The diversity of avenues in the Netherlands is enormous. “If you look at a planted avenue in Zeeland, typically grown crooked and planted with hawthorn hedges, it has a very different look compared to the thin long-stretched lanes in the open landscape of reclaimed polder land in Noord-Holland. Not to mention the rich forest roads of Gelderland.”
The urban green avenue at Lange Voorhout in The Hague [photo: Verschuure-Stuip].
The necessity of planted avenues
“The technical and practical side of maintaining and keeping a planted avenue is also part of the book. It discusses planting and rejuvenating techniques, climatological and ecological values, and also takes in account how the planted avenues are perceived by different modes of transport e.g., by bike or by car. The book will stress the importance of planted avenues, cutting through and connecting the Dutch landscape whilst giving it its own distinctive character. This will result in a book providing a myriad of knowledge about the diversity of Dutch avenues for everyone to read.”
“Replanting historic green lanes is an interesting development. It can potentially bring back the experience of monumental scenery. When new country estates are built today, they are sometimes built on the foundations of a historic country estate. The Haagwijk estate, situated in Voorschoten, is a good example of rebuilding with historical values in mind. On a larger scale, Sion, a completely new urban neighbourhood, is inspired on the historical structures of an old country house close to Delft. It is a fascinating mixture of new ways of living combined with old ones.”
The story behind the tree
“The most intriguing part of my work is telling the story behind a historic scenery.
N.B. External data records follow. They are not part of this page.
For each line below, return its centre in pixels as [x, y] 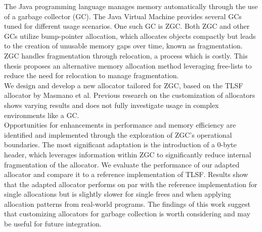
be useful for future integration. [53, 224]
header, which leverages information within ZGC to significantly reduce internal [128, 154]
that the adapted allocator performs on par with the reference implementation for [131, 184]
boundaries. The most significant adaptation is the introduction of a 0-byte [120, 144]
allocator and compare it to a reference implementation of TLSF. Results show [126, 174]
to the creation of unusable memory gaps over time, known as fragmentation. [123, 46]
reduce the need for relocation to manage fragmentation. [92, 75]
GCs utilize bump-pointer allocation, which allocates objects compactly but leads [130, 36]
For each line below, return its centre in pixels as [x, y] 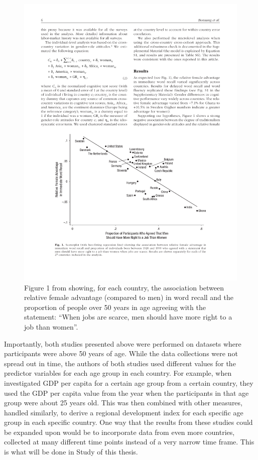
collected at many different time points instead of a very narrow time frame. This [129, 442]
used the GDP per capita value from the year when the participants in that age [126, 393]
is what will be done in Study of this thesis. [71, 452]
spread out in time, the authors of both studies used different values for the [120, 363]
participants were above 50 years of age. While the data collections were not [121, 353]
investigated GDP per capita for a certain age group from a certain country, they [129, 382]
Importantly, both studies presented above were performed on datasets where [123, 343]
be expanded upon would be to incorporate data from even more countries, [119, 432]
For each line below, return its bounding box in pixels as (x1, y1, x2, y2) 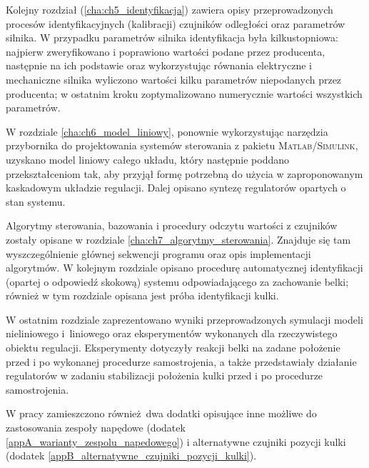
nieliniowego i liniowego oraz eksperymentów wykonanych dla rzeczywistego (6, 326, 338, 341)
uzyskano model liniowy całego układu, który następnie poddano (6, 151, 289, 166)
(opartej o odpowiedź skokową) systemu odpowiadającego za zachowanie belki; (6, 274, 349, 289)
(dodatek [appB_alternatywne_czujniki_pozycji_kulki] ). (6, 448, 257, 463)
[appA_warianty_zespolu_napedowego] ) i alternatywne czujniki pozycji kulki (6, 434, 346, 449)
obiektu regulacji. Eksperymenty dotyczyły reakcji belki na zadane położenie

It is a culture driven way of looking at our scenery. What was the meaning of these structures historically, and what is their current significance? Combining these two aspects is very meaningful. For example, I currently work with students on the biography of trees. They get to pick a tree in the old city of Delft. They describe the place, its history, but also the story of this specific tree, its meaning and use. Was it used as beautification, for medicinal purposes or as a lightning diverter?”
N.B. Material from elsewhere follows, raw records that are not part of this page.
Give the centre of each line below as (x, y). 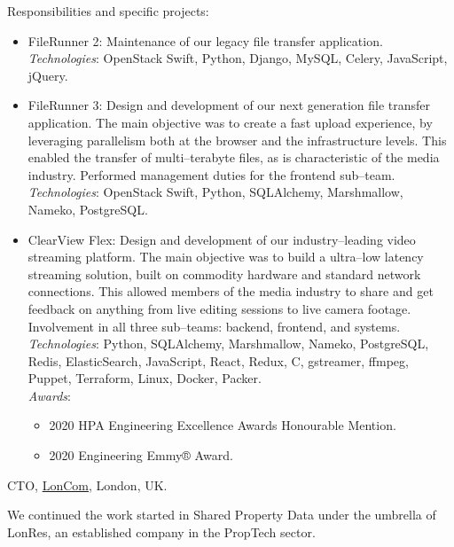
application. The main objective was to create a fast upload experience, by (230, 122)
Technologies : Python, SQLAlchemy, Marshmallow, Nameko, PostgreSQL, (228, 344)
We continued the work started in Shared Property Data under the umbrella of (222, 515)
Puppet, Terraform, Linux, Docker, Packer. (145, 378)
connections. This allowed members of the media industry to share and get (231, 291)
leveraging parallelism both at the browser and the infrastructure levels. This (237, 140)
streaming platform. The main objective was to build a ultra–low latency (226, 257)
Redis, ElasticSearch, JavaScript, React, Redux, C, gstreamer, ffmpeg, (218, 360)
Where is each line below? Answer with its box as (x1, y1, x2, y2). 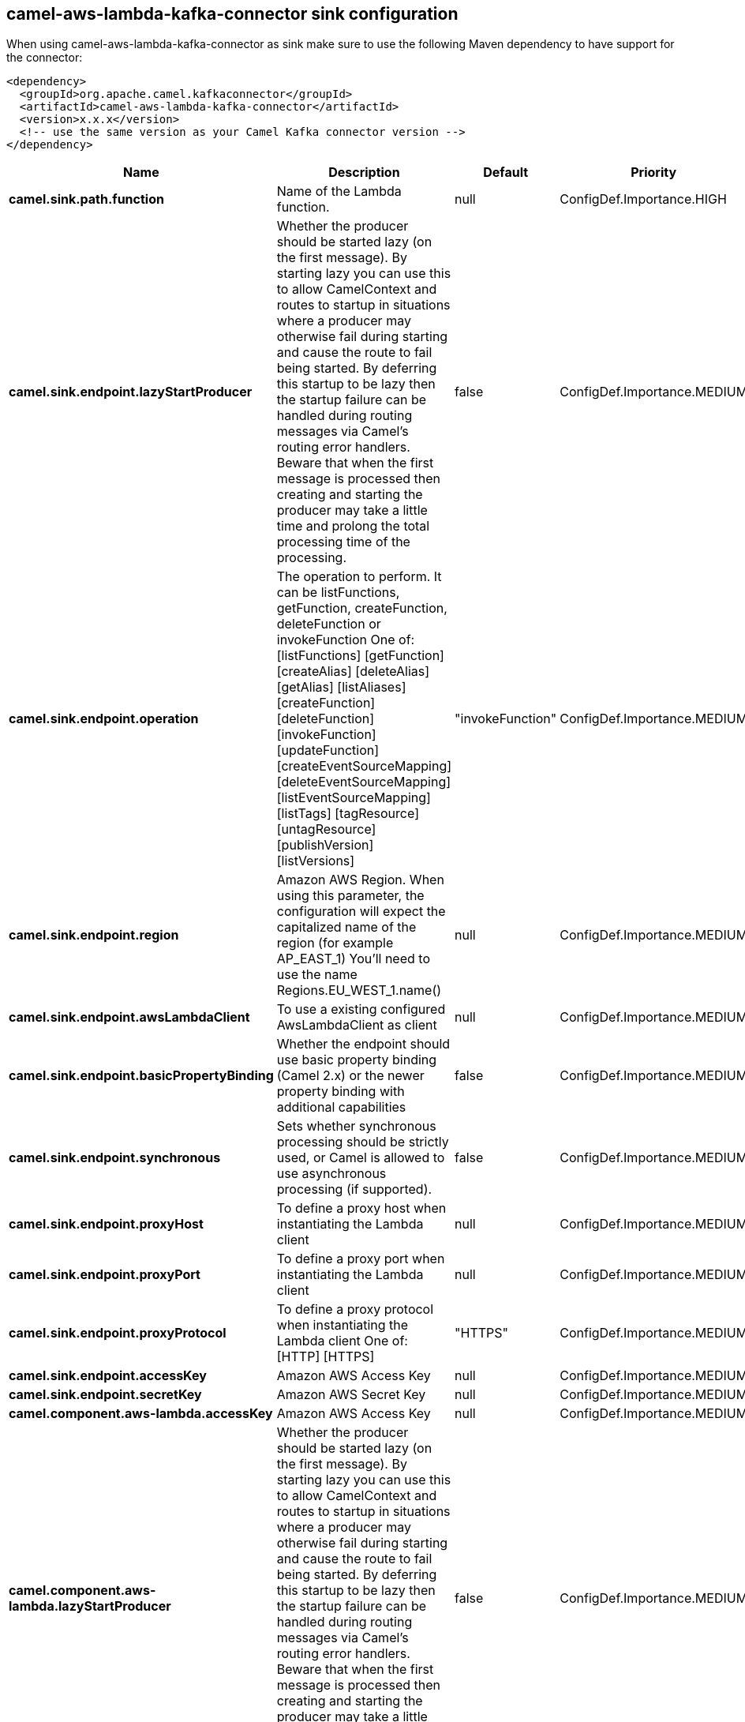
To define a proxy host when (276, 1200, 447, 1217)
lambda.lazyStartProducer (9, 1598, 171, 1615)
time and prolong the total (276, 518, 430, 535)
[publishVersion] (276, 837, 374, 853)
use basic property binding (276, 1052, 437, 1068)
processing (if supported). (276, 1181, 432, 1198)
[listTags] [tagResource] (276, 805, 419, 822)
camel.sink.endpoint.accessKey (9, 1367, 207, 1384)
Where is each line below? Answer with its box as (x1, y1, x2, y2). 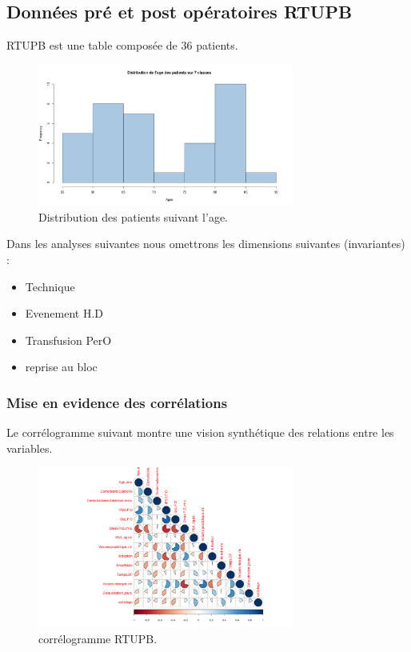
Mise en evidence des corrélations (6, 392, 228, 412)
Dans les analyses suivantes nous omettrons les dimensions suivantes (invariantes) (6, 235, 405, 252)
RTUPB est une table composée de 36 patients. (6, 37, 238, 54)
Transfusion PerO (25, 331, 112, 348)
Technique (25, 278, 75, 294)
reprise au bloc (25, 358, 98, 375)
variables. (6, 439, 53, 456)
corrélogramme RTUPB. (38, 630, 158, 647)
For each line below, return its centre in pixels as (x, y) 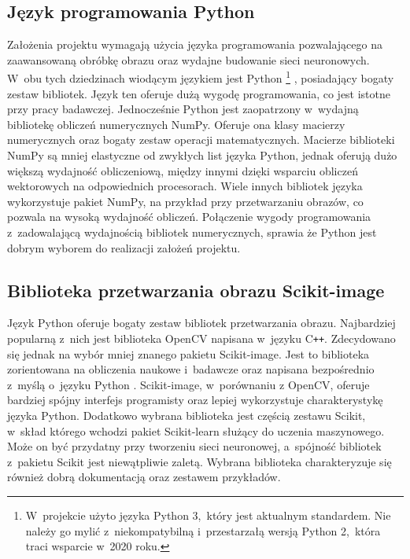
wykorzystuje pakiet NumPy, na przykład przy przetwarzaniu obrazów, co (185, 201)
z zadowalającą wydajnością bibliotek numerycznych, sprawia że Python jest (192, 232)
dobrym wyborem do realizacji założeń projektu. (124, 247)
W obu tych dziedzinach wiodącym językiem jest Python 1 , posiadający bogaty (201, 77)
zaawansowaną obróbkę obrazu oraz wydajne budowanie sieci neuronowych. (188, 59)
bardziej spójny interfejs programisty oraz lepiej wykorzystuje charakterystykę (195, 400)
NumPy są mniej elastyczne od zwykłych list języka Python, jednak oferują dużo (202, 155)
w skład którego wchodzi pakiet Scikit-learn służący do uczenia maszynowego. (196, 430)
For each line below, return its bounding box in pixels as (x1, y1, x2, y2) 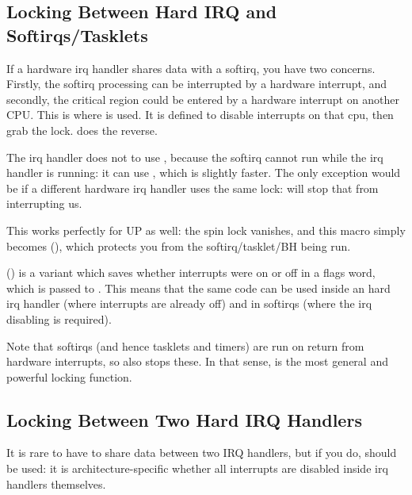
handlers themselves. (6, 475, 106, 492)
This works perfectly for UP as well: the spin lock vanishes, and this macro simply (6, 221, 406, 238)
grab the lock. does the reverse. (6, 121, 158, 138)
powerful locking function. (6, 368, 132, 385)
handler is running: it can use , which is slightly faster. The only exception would (6, 164, 401, 181)
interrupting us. (6, 195, 82, 212)
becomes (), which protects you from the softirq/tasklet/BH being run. (6, 237, 351, 254)
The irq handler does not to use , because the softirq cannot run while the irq (6, 148, 383, 165)

As an example, Verschuure-Stuip mentions the Prinsenhof in Delft. “This is a place where old chestnuts have remained. During the second World War, there was a great shortage of firewood, and many trees were (illegally) cut down to provide warmth in winter. But the Nazi’s had taken residence in the Prinsenhof, therefore blocking the cutting of these chestnut trees. No one dared to cut them down.”
The old cheastnut trees at the Prinsenhof in Delft [photo: Verschuure-Stuip].
“Recently, I joined the Centre for Global Heritage and Development (part of the Leiden-Delft-Erasmus Universities Alliance partnership) as a research coordinator. Together with these three universities we want to pool our research, in particular in regard to larger historical landscape structures such as military structures as waterlines. In collaboration with Leiden University, we are working on a design workshop about the Southern Waterline for a living lab at the Landscape Triennial. This line is a series of fortresses and inundation fields running from the east to the west of Noord-Brabant. The landscape Triennial was supposed to be held in 2020, but it was postponed to April 2021. This interuniversity way of collaborating is very important for the development of our research, the LDE is a vital linking pin in the process.
Gerdy Verschuure-Stuip is an assistant professor at Delft University of Technology in the Netherlands and research coordinator at the Centre for Global Heritage and Development [photo: Verschuure-Stuip].